PROBLEM REQUIREMENTS: Text only, exactly as given: reproduce the entries below without their pictures.

- Opening Delimiter -

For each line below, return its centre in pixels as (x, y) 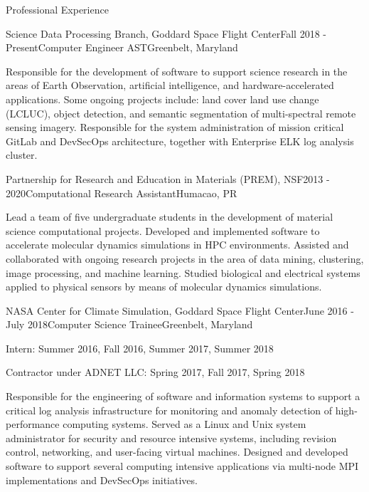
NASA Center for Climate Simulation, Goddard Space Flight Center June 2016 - (180, 310)
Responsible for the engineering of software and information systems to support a (183, 396)
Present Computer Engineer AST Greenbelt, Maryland (122, 47)
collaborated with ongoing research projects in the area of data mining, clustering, (185, 258)
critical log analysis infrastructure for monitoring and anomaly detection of (169, 410)
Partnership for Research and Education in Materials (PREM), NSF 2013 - (168, 178)
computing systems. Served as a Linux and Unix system (184, 424)
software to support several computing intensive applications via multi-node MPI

- Closing Delimiter -

RESPONSE TO THE EXERCISE:
For each line below, return its centre in pixels as (x, y) 
NASA Center for Climate Simulation, Goddard Space Flight Center June 2016 - (180, 310)
Responsible for the engineering of software and information systems to support a (183, 396)
Present Computer Engineer AST Greenbelt, Maryland (122, 47)
collaborated with ongoing research projects in the area of data mining, clustering, (185, 258)
critical log analysis infrastructure for monitoring and anomaly detection of (169, 410)
Partnership for Research and Education in Materials (PREM), NSF 2013 - (168, 178)
computing systems. Served as a Linux and Unix system (184, 424)
software to support several computing intensive applications via multi-node MPI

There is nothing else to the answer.